Cod and Sweet Potato Fish Cakes
These cod and sweet potato fish cakes are a simple and tasty comfort food dinner, perfect for a family dinner. Makes approximately 6 small fish cakes.
Prep Time15 minutes mins
Cook Time40 minutes mins
Total Time55 minutes mins
Course: Dinner, Lunch, Main Dish
Cuisine: American, British
Servings: 2 servings
Calories: 1221kcal
- 2 cod fillets
- 2 small sweet potatoes peeled and cut into chunks
- ½ small white onion finely diced
- 1 garlic clove minced or finely diced
- 1 egg yolk
- 1 tablespoon fresh parsley finely diced
- ½ teaspoon dried thyme
- 1.5 tablespoon flour
- 5 tablespoon extra virgin olive oil
- pinch salt
- pinch black pepper optional
Preheat the oven to 200C / 390F. Once at temperature bake the fish for 25-30 minutes until cooked through.
Boil or steam the sweet potatoes so that they are soft when pierced with a fork. Set aside to cool for a few minutes in a colander. Mash with the back of a fork or potato masher.
Fry the onion with the thyme and garlic for 4-5 minutes until softened.
Once the fish is ready, add it to a large bowl and allow to cool for a few minutes. Flake the fish. Add the sweet potato, onion and thyme mix, parsley, egg yolk, flour, salt and pepper to the bowl and stir to combine.
Pour in 4-5 tbsps of olive oil to a large frying pan. Once heated, take a small handful of the fish mixture and turn it into patties using your hands. Add to the pan. Repeat for the rest of the fish mixture. Cook for 5-6 minutes until the fish cakes have cooked through and hold together. Be careful flipping so they don't break up!
- To make a fish cake, take a small handful of the fish mixture and roll between your hands to form a ball. Add to the frying pan and then flatten with a spatula to form a patty.
- For baking the fish I tend to use an ovenproof dish and then cover with a piece of aluminium foil. Discard any excess liquid after cooking.
- Don't over-mash the sweet potato. It's best to leave a few lumps as this helps the fish cakes stick together.
- Make sure the fish cakes are sufficiently cooked on one side before trying to flip them. Too soon and they could break up . . . But also keep an eye on them so they don't burn!
- If the mixture seems too wet you can add a little more flour. If it doesn't seem sticky enough, add another egg yolk.
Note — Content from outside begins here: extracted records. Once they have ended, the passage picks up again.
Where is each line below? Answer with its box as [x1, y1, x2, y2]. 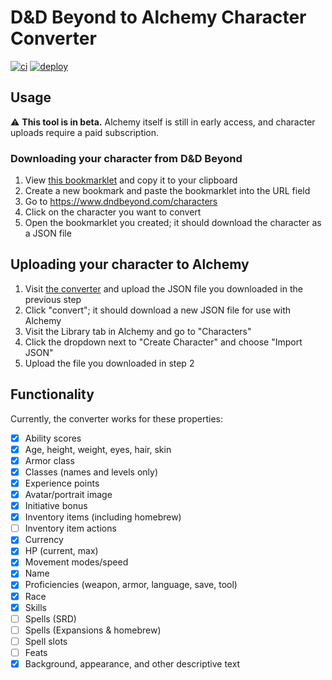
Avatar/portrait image [24, 488, 113, 500]
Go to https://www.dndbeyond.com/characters [24, 196, 218, 208]
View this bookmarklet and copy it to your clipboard [24, 174, 238, 186]
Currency [24, 534, 64, 546]
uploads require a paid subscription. [10, 126, 160, 138]
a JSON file [24, 227, 72, 240]
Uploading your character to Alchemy [10, 256, 250, 273]
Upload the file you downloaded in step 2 [24, 357, 195, 369]
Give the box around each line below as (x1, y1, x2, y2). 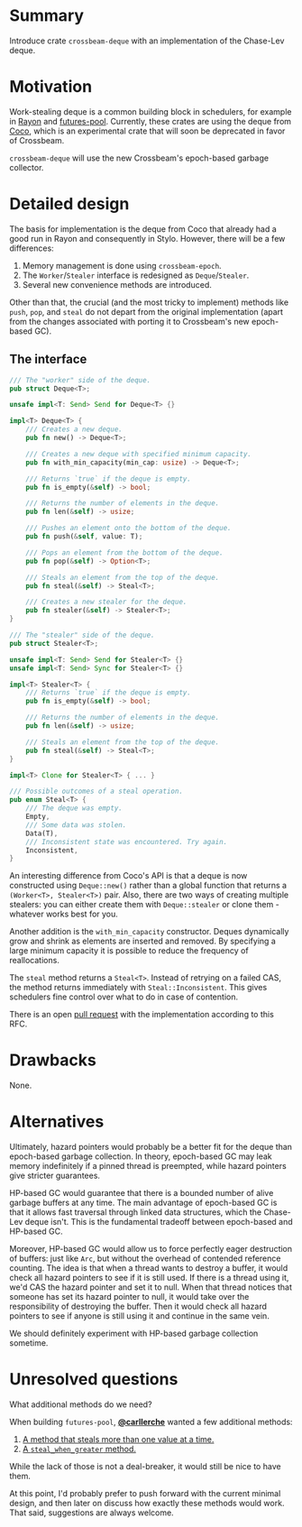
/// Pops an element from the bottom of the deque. (25, 547, 224, 557)
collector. (9, 161, 44, 172)
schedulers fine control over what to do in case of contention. (9, 991, 239, 1002)
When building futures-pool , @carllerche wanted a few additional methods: (9, 1417, 293, 1428)
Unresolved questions (9, 1369, 178, 1390)
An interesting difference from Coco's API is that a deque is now (9, 870, 248, 881)
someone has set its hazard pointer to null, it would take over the (9, 1292, 250, 1302)
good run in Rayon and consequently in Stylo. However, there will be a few (9, 233, 286, 244)
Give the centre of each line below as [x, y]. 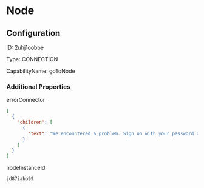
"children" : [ [35, 123]
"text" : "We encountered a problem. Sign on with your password [111, 133]
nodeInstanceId [26, 168]
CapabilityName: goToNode [41, 71]
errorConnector [26, 100]
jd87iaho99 [20, 179]
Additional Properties [39, 87]
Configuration [33, 33]
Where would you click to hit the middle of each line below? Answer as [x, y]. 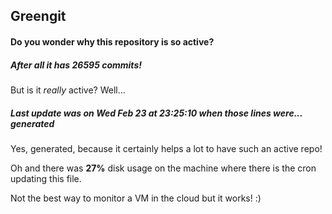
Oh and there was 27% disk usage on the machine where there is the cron [163, 168]
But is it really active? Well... [68, 90]
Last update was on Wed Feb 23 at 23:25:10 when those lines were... [156, 113]
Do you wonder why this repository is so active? [112, 41]
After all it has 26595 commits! [76, 65]
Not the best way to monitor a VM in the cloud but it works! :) [136, 198]
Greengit [38, 16]
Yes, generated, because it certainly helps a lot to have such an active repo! [166, 148]
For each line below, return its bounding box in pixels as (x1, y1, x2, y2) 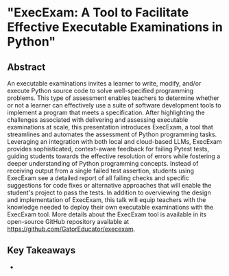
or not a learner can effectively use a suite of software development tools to (7, 101, 221, 109)
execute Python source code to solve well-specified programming (7, 87, 194, 95)
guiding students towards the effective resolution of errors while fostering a (7, 152, 221, 160)
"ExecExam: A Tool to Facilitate (7, 5, 189, 21)
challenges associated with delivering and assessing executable (7, 116, 189, 124)
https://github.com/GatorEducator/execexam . (7, 225, 136, 233)
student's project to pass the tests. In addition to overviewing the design (7, 188, 211, 197)
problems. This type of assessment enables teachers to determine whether (7, 94, 219, 102)
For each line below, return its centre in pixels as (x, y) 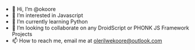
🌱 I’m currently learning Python (50, 21)
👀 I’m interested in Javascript (47, 15)
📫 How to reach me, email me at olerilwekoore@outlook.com (87, 41)
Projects (22, 34)
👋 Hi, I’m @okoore (34, 9)
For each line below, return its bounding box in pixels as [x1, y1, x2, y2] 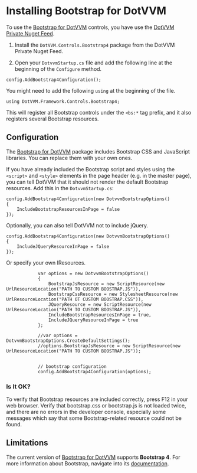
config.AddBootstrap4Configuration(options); [37, 368, 152, 374]
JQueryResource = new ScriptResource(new [48, 301, 152, 308]
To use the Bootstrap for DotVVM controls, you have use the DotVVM [6, 24, 175, 31]
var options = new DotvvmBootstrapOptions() [37, 270, 149, 276]
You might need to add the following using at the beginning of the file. [6, 87, 176, 94]
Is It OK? [6, 382, 31, 390]
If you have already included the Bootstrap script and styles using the [6, 165, 175, 172]
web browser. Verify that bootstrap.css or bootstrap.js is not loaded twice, [6, 402, 186, 409]
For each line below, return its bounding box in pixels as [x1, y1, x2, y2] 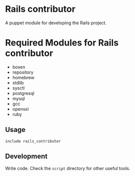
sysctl [12, 85, 25, 91]
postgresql [12, 90, 35, 96]
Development [5, 152, 48, 161]
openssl [12, 106, 29, 112]
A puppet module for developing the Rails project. [5, 20, 107, 26]
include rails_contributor [5, 138, 61, 144]
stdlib [12, 80, 24, 86]
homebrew [12, 74, 35, 80]
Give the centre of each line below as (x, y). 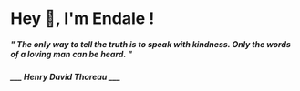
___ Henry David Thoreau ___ (66, 77)
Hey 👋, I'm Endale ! (83, 19)
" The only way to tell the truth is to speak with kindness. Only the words (150, 44)
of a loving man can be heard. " (72, 54)
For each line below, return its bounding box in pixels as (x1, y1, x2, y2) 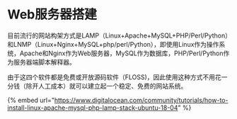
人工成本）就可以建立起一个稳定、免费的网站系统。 (37, 81, 187, 90)
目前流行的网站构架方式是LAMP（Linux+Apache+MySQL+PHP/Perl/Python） (7, 31, 229, 40)
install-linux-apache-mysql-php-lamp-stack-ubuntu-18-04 (7, 103, 178, 112)
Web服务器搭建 (7, 6, 97, 23)
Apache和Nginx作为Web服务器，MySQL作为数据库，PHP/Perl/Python (19, 49, 224, 57)
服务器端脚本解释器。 (13, 57, 76, 66)
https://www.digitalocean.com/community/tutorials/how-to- (54, 96, 229, 104)
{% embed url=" (7, 96, 55, 104)
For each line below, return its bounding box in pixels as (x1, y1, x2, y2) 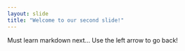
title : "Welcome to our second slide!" (7, 17, 125, 24)
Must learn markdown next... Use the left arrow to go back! (7, 36, 178, 44)
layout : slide (7, 10, 49, 17)
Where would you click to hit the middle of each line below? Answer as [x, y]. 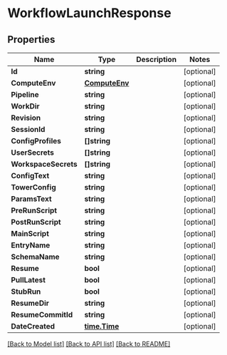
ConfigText [30, 176]
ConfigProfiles [36, 141]
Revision [26, 118]
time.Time [102, 326]
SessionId [28, 129]
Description [156, 60]
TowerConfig [34, 187]
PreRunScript [34, 210]
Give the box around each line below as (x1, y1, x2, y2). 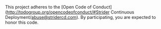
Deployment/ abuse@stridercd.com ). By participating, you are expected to (5, 14, 156, 20)
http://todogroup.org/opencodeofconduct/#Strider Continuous (6, 9, 135, 15)
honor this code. (5, 19, 39, 25)
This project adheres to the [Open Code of (5, 4, 92, 10)
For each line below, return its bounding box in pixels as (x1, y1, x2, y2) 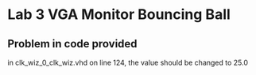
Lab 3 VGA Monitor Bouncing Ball (7, 6, 231, 24)
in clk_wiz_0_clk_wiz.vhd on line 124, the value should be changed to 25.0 (7, 58, 248, 67)
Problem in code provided (7, 37, 138, 51)
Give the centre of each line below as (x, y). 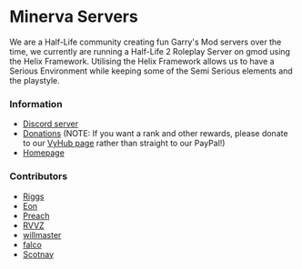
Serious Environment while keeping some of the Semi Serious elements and (151, 71)
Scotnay (38, 254)
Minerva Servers (74, 17)
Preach (36, 215)
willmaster (42, 234)
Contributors (39, 176)
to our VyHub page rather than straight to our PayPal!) (124, 144)
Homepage (44, 153)
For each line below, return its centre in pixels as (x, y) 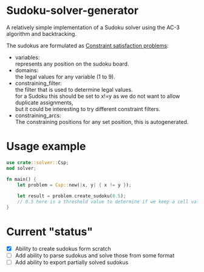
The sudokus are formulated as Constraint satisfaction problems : (87, 46)
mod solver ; (21, 168)
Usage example (46, 147)
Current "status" (49, 232)
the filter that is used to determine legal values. (74, 89)
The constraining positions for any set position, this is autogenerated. (102, 121)
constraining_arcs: (38, 115)
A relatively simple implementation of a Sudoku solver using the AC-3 (93, 27)
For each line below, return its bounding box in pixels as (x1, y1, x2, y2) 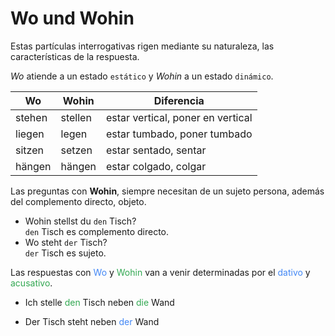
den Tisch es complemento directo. (24, 225, 170, 237)
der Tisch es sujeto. (24, 247, 107, 259)
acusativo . (10, 277, 53, 289)
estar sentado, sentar (106, 143, 207, 157)
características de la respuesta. (10, 50, 140, 62)
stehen (15, 110, 48, 124)
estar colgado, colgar (106, 159, 207, 173)
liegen (15, 127, 45, 141)
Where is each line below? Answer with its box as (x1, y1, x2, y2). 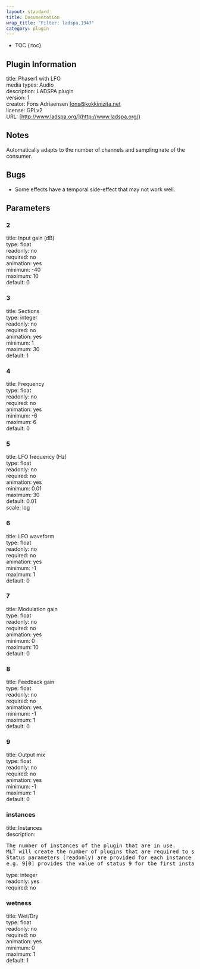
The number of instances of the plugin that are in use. (6, 842, 176, 849)
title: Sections (6, 307, 40, 314)
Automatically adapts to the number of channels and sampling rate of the (6, 146, 186, 153)
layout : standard (6, 8, 49, 15)
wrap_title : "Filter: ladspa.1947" (6, 20, 95, 26)
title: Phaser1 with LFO (6, 75, 61, 82)
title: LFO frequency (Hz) (6, 453, 67, 461)
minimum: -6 (6, 412, 37, 419)
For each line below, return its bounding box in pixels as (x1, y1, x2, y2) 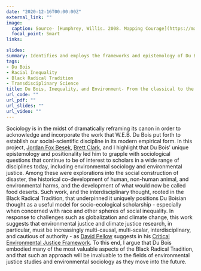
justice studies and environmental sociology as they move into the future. (6, 258, 187, 265)
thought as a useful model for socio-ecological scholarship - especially (6, 201, 182, 208)
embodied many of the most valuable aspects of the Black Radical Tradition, (6, 245, 194, 252)
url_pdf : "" (6, 97, 36, 103)
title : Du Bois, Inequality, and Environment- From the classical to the (6, 86, 194, 93)
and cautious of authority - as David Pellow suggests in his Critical (6, 232, 170, 239)
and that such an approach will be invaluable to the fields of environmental (6, 251, 190, 258)
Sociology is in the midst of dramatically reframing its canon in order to (6, 125, 181, 132)
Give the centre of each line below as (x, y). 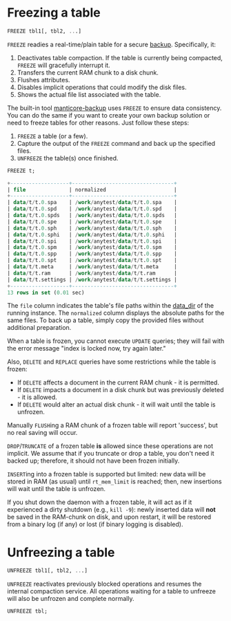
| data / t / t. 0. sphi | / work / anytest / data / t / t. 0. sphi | (92, 234)
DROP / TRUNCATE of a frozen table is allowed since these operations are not (110, 446)
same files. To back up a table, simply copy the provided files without (106, 320)
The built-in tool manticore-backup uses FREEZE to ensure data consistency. (114, 108)
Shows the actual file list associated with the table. (89, 94)
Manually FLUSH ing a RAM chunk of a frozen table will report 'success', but (113, 425)
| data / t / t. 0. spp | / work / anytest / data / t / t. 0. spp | (92, 254)
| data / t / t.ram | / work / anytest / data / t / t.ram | (92, 273)
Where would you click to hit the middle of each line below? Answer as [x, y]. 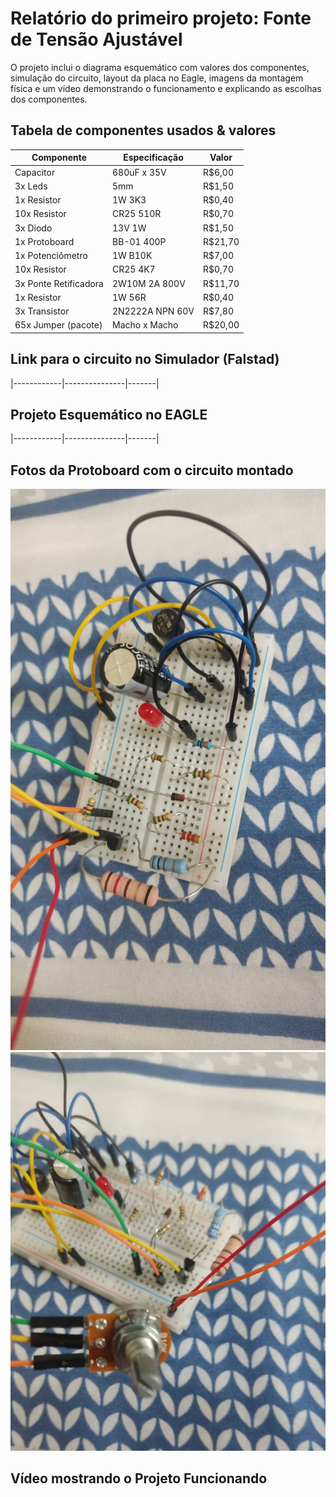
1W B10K [132, 255]
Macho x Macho [145, 325]
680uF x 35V [139, 172]
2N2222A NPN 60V [153, 311]
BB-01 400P [139, 241]
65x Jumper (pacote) [58, 325]
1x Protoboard [44, 241]
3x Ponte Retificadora [59, 283]
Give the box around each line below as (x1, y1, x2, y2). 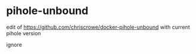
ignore (6, 41, 22, 48)
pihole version (6, 29, 41, 36)
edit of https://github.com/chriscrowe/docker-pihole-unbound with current (6, 23, 190, 31)
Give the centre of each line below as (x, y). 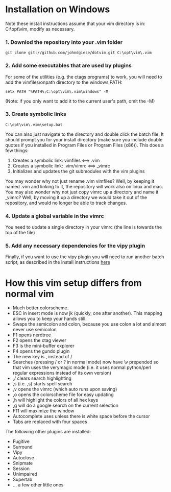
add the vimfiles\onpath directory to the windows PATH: (64, 82)
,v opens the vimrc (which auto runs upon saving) (65, 389)
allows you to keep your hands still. (50, 319)
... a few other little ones (38, 485)
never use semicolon (35, 330)
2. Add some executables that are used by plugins (68, 66)
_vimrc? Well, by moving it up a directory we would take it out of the (76, 197)
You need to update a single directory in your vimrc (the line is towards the (84, 227)
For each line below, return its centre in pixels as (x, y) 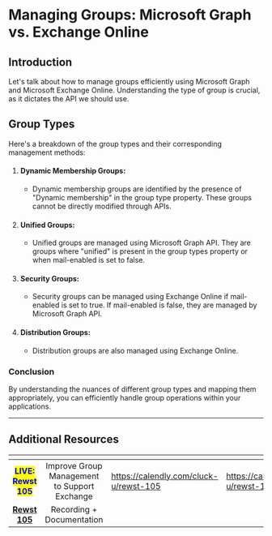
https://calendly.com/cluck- (165, 476)
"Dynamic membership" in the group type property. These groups (142, 198)
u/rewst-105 (136, 486)
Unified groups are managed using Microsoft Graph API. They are (141, 243)
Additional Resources (64, 440)
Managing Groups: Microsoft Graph (130, 15)
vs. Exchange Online (79, 32)
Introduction (40, 62)
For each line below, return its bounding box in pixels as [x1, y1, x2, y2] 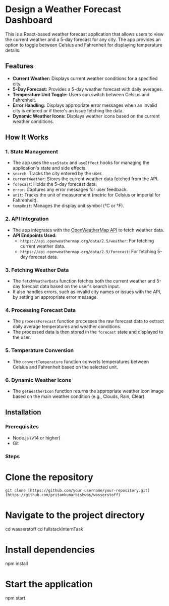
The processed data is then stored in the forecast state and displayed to [12, 329, 163, 335]
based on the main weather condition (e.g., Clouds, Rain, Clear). [12, 393, 146, 399]
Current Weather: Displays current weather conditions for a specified [12, 75, 158, 82]
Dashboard [5, 14, 53, 26]
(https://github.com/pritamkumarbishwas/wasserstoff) [5, 493, 121, 498]
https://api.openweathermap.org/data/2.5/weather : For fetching [20, 237, 154, 244]
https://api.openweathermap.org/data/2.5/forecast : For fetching [20, 248, 156, 254]
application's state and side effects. [12, 165, 87, 171]
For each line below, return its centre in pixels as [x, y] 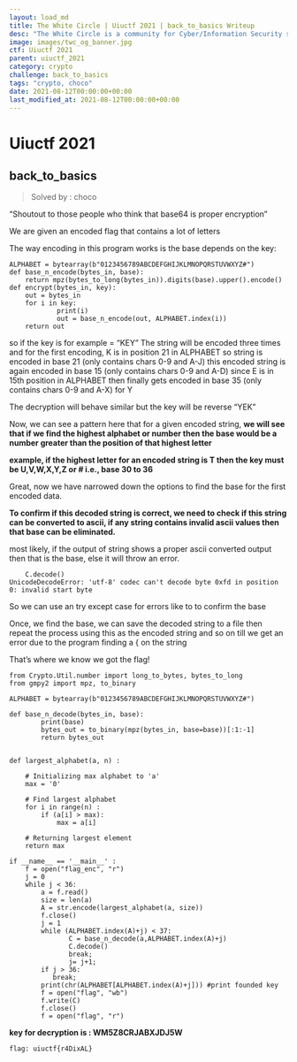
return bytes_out [72, 738]
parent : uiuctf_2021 [47, 58]
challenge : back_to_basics [59, 75]
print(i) [72, 311]
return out [45, 327]
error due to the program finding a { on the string [98, 643]
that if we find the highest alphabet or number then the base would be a [143, 433]
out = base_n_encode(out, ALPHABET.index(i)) [141, 319]
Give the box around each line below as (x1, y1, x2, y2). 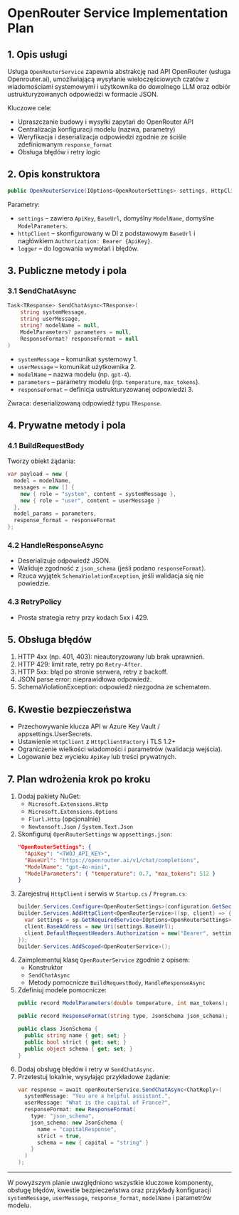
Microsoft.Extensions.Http (28, 801, 109, 808)
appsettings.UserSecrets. (17, 730, 92, 738)
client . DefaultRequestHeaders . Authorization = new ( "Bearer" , (24, 930, 210, 937)
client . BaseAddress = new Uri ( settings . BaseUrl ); (24, 923, 174, 930)
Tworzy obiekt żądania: (7, 457, 76, 465)
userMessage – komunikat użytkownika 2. (17, 362, 137, 371)
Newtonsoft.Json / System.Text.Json (28, 822, 134, 831)
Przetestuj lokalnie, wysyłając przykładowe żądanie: (17, 1072, 171, 1081)
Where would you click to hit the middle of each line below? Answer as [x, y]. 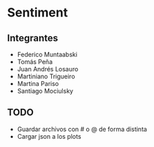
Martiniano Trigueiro [46, 76]
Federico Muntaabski [47, 54]
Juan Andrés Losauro [48, 69]
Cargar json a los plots [49, 136]
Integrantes [33, 38]
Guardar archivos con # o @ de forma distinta [82, 129]
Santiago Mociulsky [45, 91]
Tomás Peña [35, 62]
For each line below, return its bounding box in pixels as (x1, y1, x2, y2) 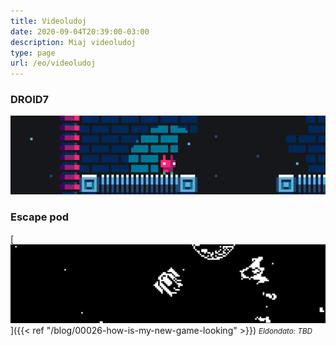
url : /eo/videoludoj (10, 58, 97, 69)
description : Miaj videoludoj (10, 37, 137, 47)
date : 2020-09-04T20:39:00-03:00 (10, 26, 150, 37)
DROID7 (10, 93, 50, 107)
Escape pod (10, 210, 69, 224)
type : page (10, 48, 56, 58)
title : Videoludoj (10, 16, 87, 26)
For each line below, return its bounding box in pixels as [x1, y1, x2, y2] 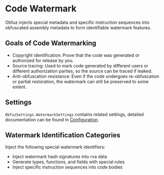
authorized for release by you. [12, 58, 74, 63]
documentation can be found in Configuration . [5, 117, 99, 122]
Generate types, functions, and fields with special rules [12, 159, 125, 165]
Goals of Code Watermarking [5, 39, 96, 48]
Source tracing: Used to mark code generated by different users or [12, 62, 149, 68]
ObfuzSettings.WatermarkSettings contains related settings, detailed [5, 111, 144, 117]
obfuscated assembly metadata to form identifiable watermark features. [5, 24, 152, 30]
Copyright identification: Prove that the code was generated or [12, 52, 140, 58]
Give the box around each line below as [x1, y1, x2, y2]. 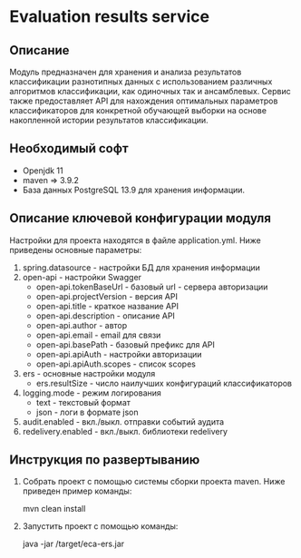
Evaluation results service [9, 6, 210, 27]
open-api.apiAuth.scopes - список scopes [35, 358, 197, 369]
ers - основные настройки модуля [22, 367, 156, 378]
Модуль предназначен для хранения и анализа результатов [9, 66, 242, 77]
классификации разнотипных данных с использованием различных [9, 76, 273, 87]
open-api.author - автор [35, 319, 128, 330]
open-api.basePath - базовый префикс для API [35, 338, 216, 350]
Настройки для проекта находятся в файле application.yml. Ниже [9, 234, 261, 246]
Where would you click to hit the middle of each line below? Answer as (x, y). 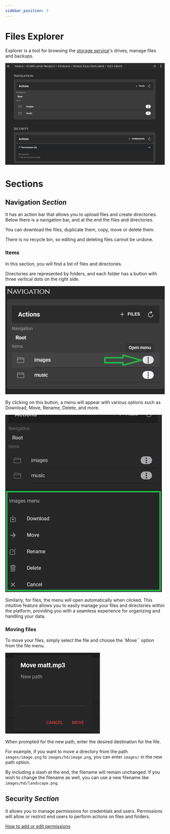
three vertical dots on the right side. (42, 279)
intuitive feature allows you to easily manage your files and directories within (85, 605)
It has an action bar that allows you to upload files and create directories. (81, 214)
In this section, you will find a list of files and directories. (64, 264)
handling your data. (26, 616)
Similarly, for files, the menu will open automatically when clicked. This (79, 600)
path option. (18, 762)
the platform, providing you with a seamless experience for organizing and (83, 610)
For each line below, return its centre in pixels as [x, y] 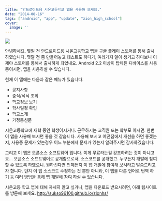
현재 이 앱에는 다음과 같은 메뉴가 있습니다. [44, 79]
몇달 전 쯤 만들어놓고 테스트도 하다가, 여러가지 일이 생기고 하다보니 [89, 57]
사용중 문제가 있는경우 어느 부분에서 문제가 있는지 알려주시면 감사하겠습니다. [83, 142]
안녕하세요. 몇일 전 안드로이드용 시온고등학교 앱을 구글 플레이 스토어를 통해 [75, 51]
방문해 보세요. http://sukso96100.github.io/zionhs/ [59, 193]
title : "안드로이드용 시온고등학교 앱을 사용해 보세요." [53, 9]
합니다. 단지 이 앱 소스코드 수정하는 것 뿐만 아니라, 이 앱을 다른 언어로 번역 [79, 171]
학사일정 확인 [24, 108]
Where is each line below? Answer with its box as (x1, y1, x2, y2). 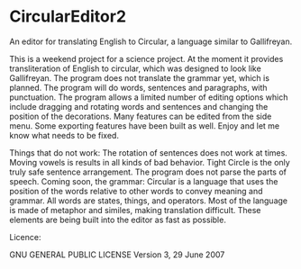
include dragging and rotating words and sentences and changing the (9, 101, 269, 112)
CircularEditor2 (9, 6, 127, 27)
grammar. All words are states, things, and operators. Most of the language (9, 195, 288, 206)
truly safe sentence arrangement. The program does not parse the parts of (9, 166, 287, 177)
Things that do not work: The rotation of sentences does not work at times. (9, 147, 288, 158)
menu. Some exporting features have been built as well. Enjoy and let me (9, 120, 280, 131)
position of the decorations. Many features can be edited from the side (9, 111, 272, 121)
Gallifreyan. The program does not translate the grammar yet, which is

- Please note that nutritional information is offered as a courtesy. It is auto-generated and should be understood to be an estimate.
Swiss Interest Group Histamine Intolerance (SIGHI) food list for histamine
All ingredients score 0 on the SIGHI list with the exception of:
- black pepper, which scores 2. This is optional.
- flour isn't rated on SIGHI, but wheat scores 1.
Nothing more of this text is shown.